Утром, перед уходом на работу, он подходил к ее постели. Возникало желание погладить ласково ее голову, убрать непослушную прядку густых темнорусых волос с ее лица, укутать, когда она зябко сжималась. Он заботливо одевал ее стеганым одеялом и уходил на работу с желанием жить, работать для нее. Как бы он был счастлив, если бы она хотя один раз назвала его тятей.
Лукерья с тревогой ожидала, что вот опять наступит день, когда Сидор придет домой пьяным, и с этого дня снова запьет на неделю. Но день этот не приходил. Она не знала, что Сидор сказал себе внушительно и строго:
- Довольно, хватит дурака валять.
Вечерами он сидел дома, трезвый, веселый, чинил стулья, подшивал валенки. В это время он напевал что-нибудь вполголоса или вспоминал прошлое.
- Я ведь тоже сиротой рос,- рассказывал он, пришивая подошву к валенку Оли.- Как ветер, ходил по земле. Куда, куда судьба меня не гоняла.
Оля, сидя на лавке, слушала его. Он изредка кидал на нее ласковый взгляд.
- Тянуло меня в молодости в лес, в горы. Глянулась работа в курене, либо на золотом прииске. Лес кругом, и тут тебе все... Бывало, как займется весна... Смотришь на землю, как она отдыхает, как в праздник наряжается. Пичужки и всякая тварь с тобой разговаривает. Лежишь вечерами у балагана... Слушаешь, как черный дрозд в ельнике посвистывает... А ты его подзадориваешь.
- Фью-ю, фьюю!..
Сидор искусно издавал густой бархатистый свист.

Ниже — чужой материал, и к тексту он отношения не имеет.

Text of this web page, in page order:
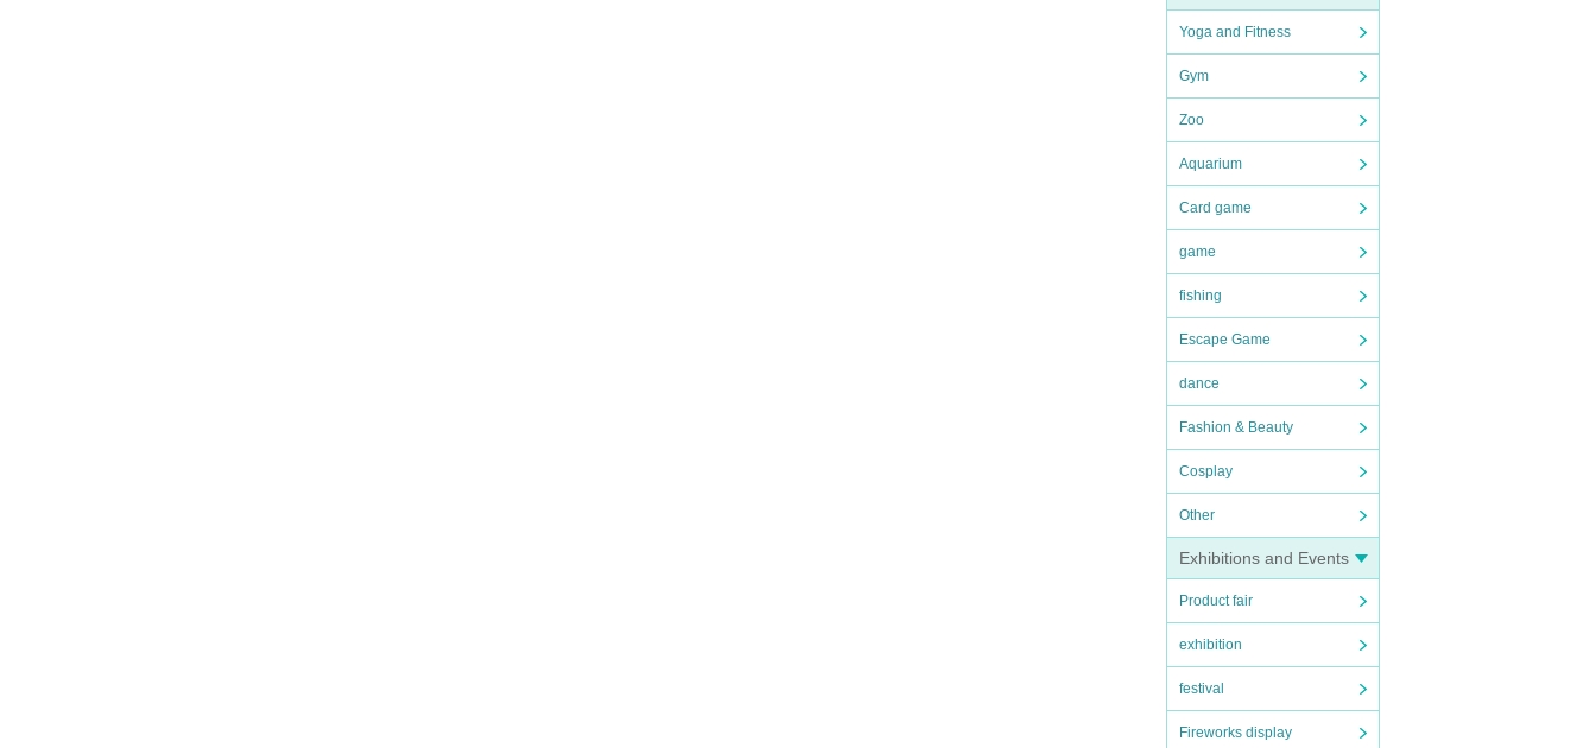
Yoga and Fitness
Gym
Zoo
Aquarium
Card game
game
fishing
Escape Game
dance
Fashion & Beauty
Cosplay
Other
Exhibitions and Events
Product fair
exhibition
festival
Fireworks display
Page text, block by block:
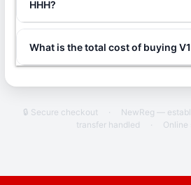
HHH?
What is the total cost of buying
🔒 Secure checkout · NewReg —
transfer handled
· Online
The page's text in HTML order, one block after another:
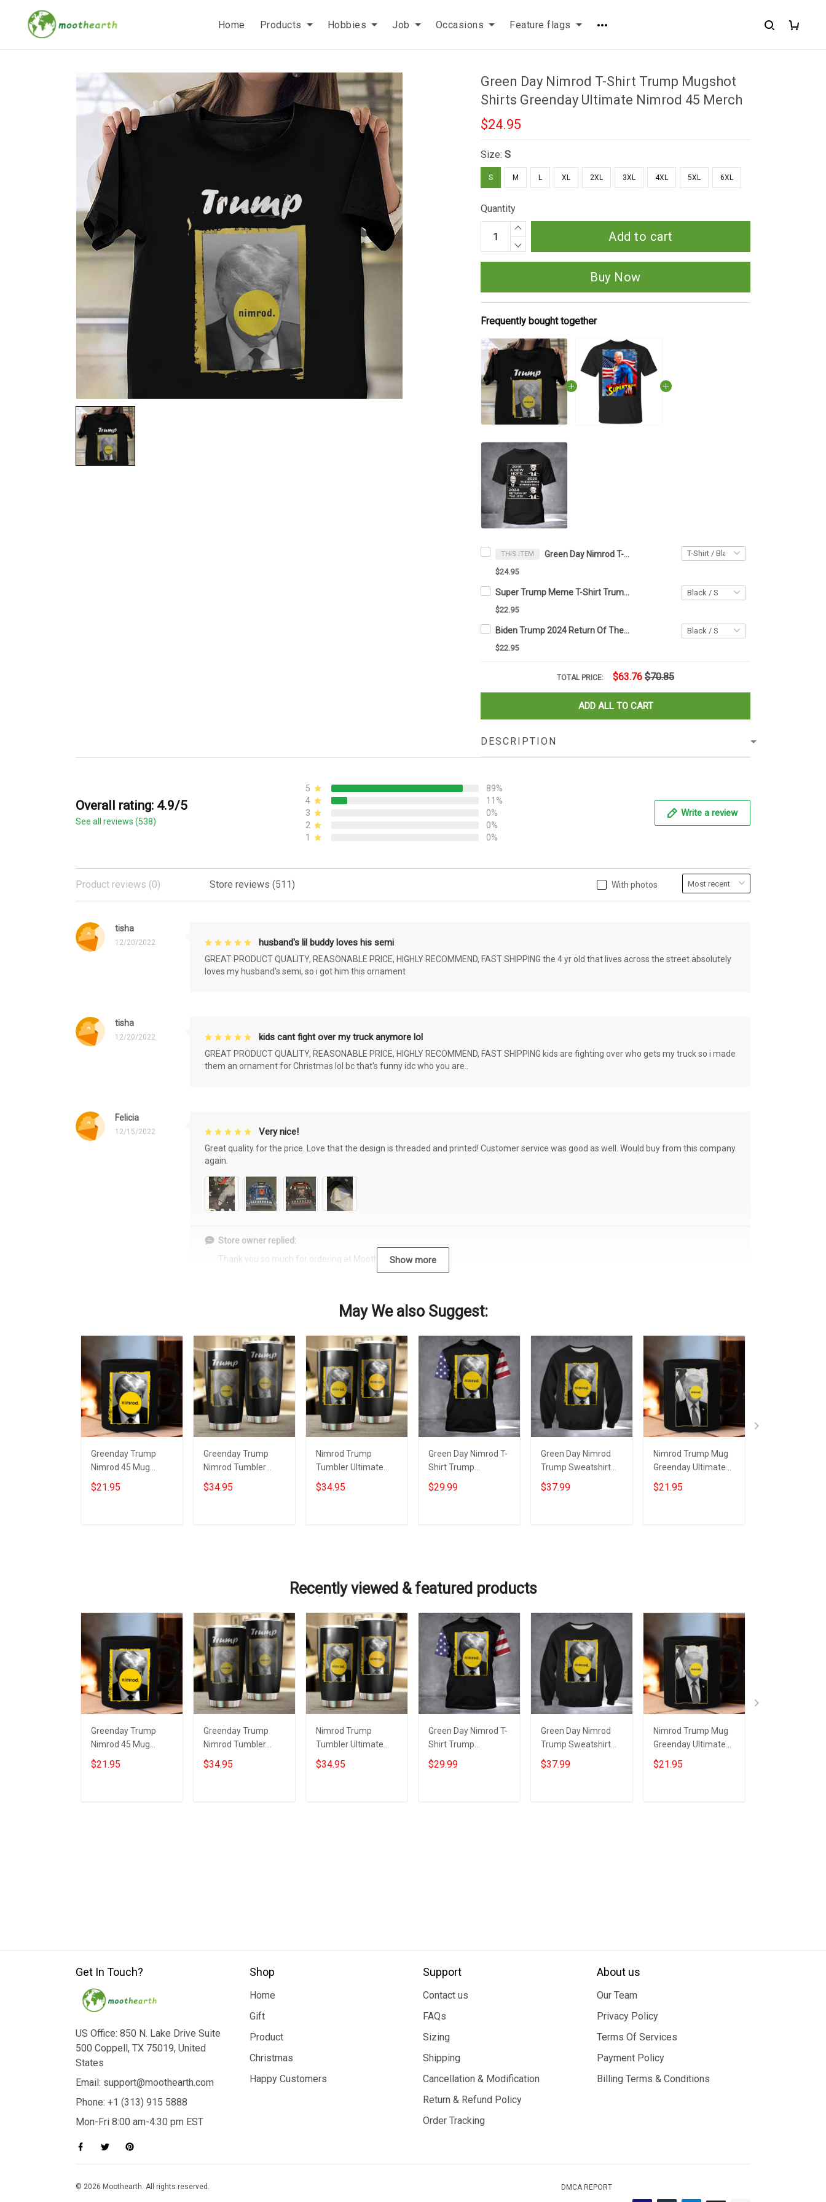
Home Products Hobbies Job Occasions Feature flags
Green Day Nimrod T-Shirt Trump Mugshot
Shirts Greenday Ultimate Nimrod 45 Merch
$24.95
Size:S
S M L XL 2XL 3XL 4XL 5XL 6XL
Quantity
Add to cart
Buy Now
Frequently bought together
THIS ITEM Green Day Nimrod T-Shirt Trump Mugshot Shirts Greenday Ultimate Nimrod 45 Merch
$24.95
Super Trump Meme T-Shirt Trump Blue American Flag For Patriotic Shirt Trump Merch For Voters
$22.95
Biden Trump 2024 Return Of The Jedi Shirt Support Trump 2024 Campaign Merch
$22.95
TOTAL PRICE: $63.76 $70.85
ADD ALL TO CART
DESCRIPTION
Overall rating: 4.9/5
See all reviews (538)
5
89%
4
11%
3
0%
2
0%
1
0%
Write a review
With photos
Product reviews (0) Store reviews (511)
tisha
12/20/2022 husband's lil buddy loves his semi
GREAT PRODUCT QUALITY, REASONABLE PRICE, HIGHLY RECOMMEND, FAST SHIPPING the 4 yr old that lives across the street absolutely
loves my husband's semi, so i got him this ornament
tisha
12/20/2022 kids cant fight over my truck anymore lol
GREAT PRODUCT QUALITY, REASONABLE PRICE, HIGHLY RECOMMEND, FAST SHIPPING kids are fighting over who gets my truck so i made
them an ornament for Christmas lol bc that's funny idc who you are..
Felicia
12/15/2022 Very nice!
Great quality for the price. Love that the design is threaded and printed! Customer service was good as well. Would buy from this company
again.
Store owner replied:
Thank you so much for ordering at Moothearth.com!
Show more
May We also Suggest:
Greenday Trump
Nimrod 45 Mug
Donald Trump
Mugshot Merch
$21.95
Greenday Trump
Nimrod Tumbler
Ultimate Nimrod 45
Donald Trump
$34.95
Nimrod Trump
Tumbler Ultimate
Nimrod 45 Donald
Trump Mugshot
$34.95
Green Day Nimrod T-
Shirt Trump
Mugshot Ultimate
Nimrod Trump
$29.99
Green Day Nimrod
Trump Sweatshirt
Ultimate Nimrod 45
Donald Trump
$37.99
Nimrod Trump Mug
Greenday Ultimate
Nimrod 45 Donald
Trump Merchandise
$21.95
Recently viewed & featured products
Greenday Trump
Nimrod 45 Mug
Donald Trump
Mugshot Merch
$21.95
Greenday Trump
Nimrod Tumbler
Ultimate Nimrod 45
Donald Trump
$34.95
Nimrod Trump
Tumbler Ultimate
Nimrod 45 Donald
Trump Mugshot
$34.95
Green Day Nimrod T-
Shirt Trump
Mugshot Ultimate
Nimrod Trump
$29.99
Green Day Nimrod
Trump Sweatshirt
Ultimate Nimrod 45
Donald Trump
$37.99
Nimrod Trump Mug
Greenday Ultimate
Nimrod 45 Donald
Trump Merchandise
$21.95
Get In Touch?
US Office: 850 N. Lake Drive Suite
500 Coppell, TX 75019, United
States
Email: support@moothearth.com
Phone: +1 (313) 915 5888
Mon-Fri 8:00 am-4:30 pm EST
Shop
Home
Gift
Product
Christmas
Happy Customers
Support
Contact us
FAQs
Sizing
Shipping
Cancellation & Modification
Return & Refund Policy
Order Tracking
About us
Our Team
Privacy Policy
Terms Of Services
Payment Policy
Billing Terms & Conditions
© 2026 Moothearth. All rights reserved. DMCA REPORT
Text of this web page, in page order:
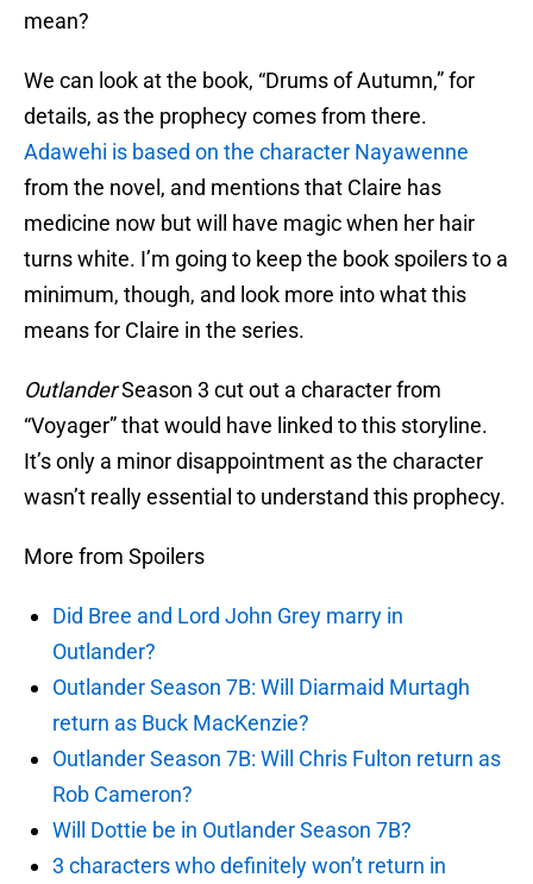
mean?
We can look at the book, “Drums of Autumn,” for
details, as the prophecy comes from there.
Adawehi is based on the character Nayawenne
from the novel, and mentions that Claire has
medicine now but will have magic when her hair
turns white. I’m going to keep the book spoilers to a
minimum, though, and look more into what this
means for Claire in the series.
OutlanderSeason 3 cut out a character from
“Voyager” that would have linked to this storyline.
It’s only a minor disappointment as the character
wasn’t really essential to understand this prophecy.
More from Spoilers
Did Bree and Lord John Grey marry in
Outlander?
Outlander Season 7B: Will Diarmaid Murtagh
return as Buck MacKenzie?
Outlander Season 7B: Will Chris Fulton return as
Rob Cameron?
Will Dottie be in Outlander Season 7B?
3 characters who definitely won’t return in
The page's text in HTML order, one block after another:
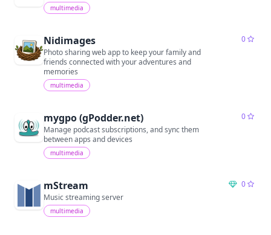
multimedia
Nidimages
0
Photo sharing web app to keep your family and
friends connected with your adventures and
memories
multimedia
mygpo (gPodder.net)
0
Manage podcast subscriptions, and sync them
between apps and devices
multimedia
mStream
0
Music streaming server
multimedia

- Бывало вечером приумолкнут в лесу птицы,- а... ну-ка, думаю, я вас расшевелю, разбужу!.. Была у меня свистулька сделана. Как это, бывало, займусь насвистывать, они и поднимутся!.. Так это расшумятся, и потемки им нипочем... А утром лежишь... нежишься... В небо смотришь, а оно ласковое, тело и душу греет. Ровно весь ты тут, один... Никого тебе не надо и никого на свете нету, кроме тебя... Помню, пригнали к нам в курень арестантов... Один другого лучше ребята. Смотрю я на них. Они совсем не похожи на нашего брата-мужика. Очень мне приглянулся один из них - Александром Иванычем звали его. Высокий такой, прямой, волосы длинные, густые, черные... Все время он их пятерней назад забрасывал. А глаза у него!.. Отродясь я таких глаз не видывал... Так прямо в душу и заглядывают... Спросил я его: "За что, мол, это вас сюда пригнали на работы,- за убийство какое или кражу?" А он: "Не за убийство и не за кражу, мы, говорит, против краж". "Стало быть, спрашиваю, есть же причина?" "Никакой причины,- отвечает он,- бельмом на глазу у начальства мы сидим, потому - за правду стоим".